ECHR Ruling on the “Right to Life”
Earlier this month, the European Court of Human Rights ruled that Finnish authorities violated the European Convention on Human Rights by failing to take sufficient steps to prevent a school shooting. (h/t Larry Helfer) From the Registrar of Court’s summary of the facts:
The perpetrator had been given a gun licence by the local police station a few months before the attack. Further to certain Internet postings, including a comment about a film on the Columbine High School massacre “being the best entertainment ever”, he was interviewed the day before the attack by the Detective Chief Inspector of the police station to determine whether he posed a danger to society. The inspector decided that was not the case and there was no need to take his weapon.
The next day, the young man appeared at his school and opened fire, killing nine students and a teacher before killing himself.
Article 2 of the Convention protects “the right to life,” and was the basis of the claim, which was filed by relatives of the shooting victims. It would be an understatement to say that I am no expert in Convention jurisprudence, but it appears that the Court rejected the claim that Finnish authorities failed in their “duty to protect life,” but agreed (6-1) that they failed in their “duty of diligence in the protection of public safety, taking into account the context of the case, that is, the use of firearms and the inherent high level of risk to life.”

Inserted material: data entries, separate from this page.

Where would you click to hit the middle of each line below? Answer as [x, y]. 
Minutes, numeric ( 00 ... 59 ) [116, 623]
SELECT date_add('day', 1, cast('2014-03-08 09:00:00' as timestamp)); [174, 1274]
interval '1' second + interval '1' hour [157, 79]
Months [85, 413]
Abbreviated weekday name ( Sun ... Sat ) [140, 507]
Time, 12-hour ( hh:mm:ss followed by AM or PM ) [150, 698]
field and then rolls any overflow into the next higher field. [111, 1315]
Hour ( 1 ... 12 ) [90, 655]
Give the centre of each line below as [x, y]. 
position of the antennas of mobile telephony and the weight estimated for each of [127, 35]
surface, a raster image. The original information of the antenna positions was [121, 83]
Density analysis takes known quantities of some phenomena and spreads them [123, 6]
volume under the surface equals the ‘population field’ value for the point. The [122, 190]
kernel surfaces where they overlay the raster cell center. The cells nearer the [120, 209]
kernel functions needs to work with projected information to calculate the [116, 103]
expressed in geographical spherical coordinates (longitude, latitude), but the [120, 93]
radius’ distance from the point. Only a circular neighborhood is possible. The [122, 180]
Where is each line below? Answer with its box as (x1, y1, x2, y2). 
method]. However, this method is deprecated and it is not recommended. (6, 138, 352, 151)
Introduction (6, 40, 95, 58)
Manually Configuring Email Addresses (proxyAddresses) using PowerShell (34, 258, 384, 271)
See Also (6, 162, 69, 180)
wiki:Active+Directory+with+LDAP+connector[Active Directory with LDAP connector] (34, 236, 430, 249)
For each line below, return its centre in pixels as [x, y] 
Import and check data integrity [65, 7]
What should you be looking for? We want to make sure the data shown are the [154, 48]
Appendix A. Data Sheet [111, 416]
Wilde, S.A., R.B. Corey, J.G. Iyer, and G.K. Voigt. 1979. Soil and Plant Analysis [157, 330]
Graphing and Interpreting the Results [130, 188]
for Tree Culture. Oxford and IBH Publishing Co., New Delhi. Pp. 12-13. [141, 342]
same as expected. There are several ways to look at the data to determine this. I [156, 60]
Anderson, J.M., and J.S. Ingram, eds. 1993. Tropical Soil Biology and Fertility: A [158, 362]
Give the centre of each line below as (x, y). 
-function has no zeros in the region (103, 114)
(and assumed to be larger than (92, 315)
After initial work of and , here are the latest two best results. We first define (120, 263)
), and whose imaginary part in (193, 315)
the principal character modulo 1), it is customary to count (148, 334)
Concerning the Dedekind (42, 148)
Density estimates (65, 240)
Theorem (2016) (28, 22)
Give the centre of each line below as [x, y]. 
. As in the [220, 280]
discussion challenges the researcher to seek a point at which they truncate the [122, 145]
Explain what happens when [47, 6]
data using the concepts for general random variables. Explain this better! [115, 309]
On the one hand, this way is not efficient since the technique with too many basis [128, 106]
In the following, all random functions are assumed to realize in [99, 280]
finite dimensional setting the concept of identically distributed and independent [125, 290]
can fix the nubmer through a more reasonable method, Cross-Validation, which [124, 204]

Further from the Registrar’s summary:
The crucial question was whether there were measures which the domestic authorities might reasonably have been expected to take to avoid the risk to life from the potential danger the perpetrator’s actions had given an indication of.
The precautionary measure of seizing the gun had been available to the police. It would not have caused any significant interference with any competing rights under the Convention and would not have involved any particularly difficult or delicate balancing exercise. Indeed, the Court of Appeal had said that the gun could have been seized according to domestic law as a low threshold precautionary measure.
The Court thus found that seizing the weapon was a reasonable measure of precaution given the doubts about the perpetrator’s fitness to possess a dangerous firearm. The authorities had thus not observed the special duty of diligence incumbent on them owing to the particularly high level of risk to life inherent in any misconduct involving firearms.
It should go without saying that such reasoning does not translate directly to the United States, given that the Second Amendment (and potentially also the First) does enumerate “competing rights” that could be implicated by an effort to confiscate the guns of someone who had made threats online. Nor does the US Constitution clearly create a governmental duty to protect the “right to life” against threats from other private citizens—hence Justice Blackman’s impassioned dissent in DeShaney.
But there are counter-currents as well. Scholars like Leila Nadya Sadat and Madaline M. George have recently written about U.S. obligations under international law (not the Convention itself) to engage in due diligence in protecting citizens from gun violence. And within the framework of domestic law and politics, scholars and advocates are increasingly emphasizing the constitutional interests (not “just” policy interests) in favor of gun regulation—whether through the “constitutional case for gun control,” or the right not to be shot, or briefs emphasizing the human toll of gun violence.
The ECHR ruling, in short, interestingly demonstrates—though of course does not resolve—debates that are percolating in the US gun debate.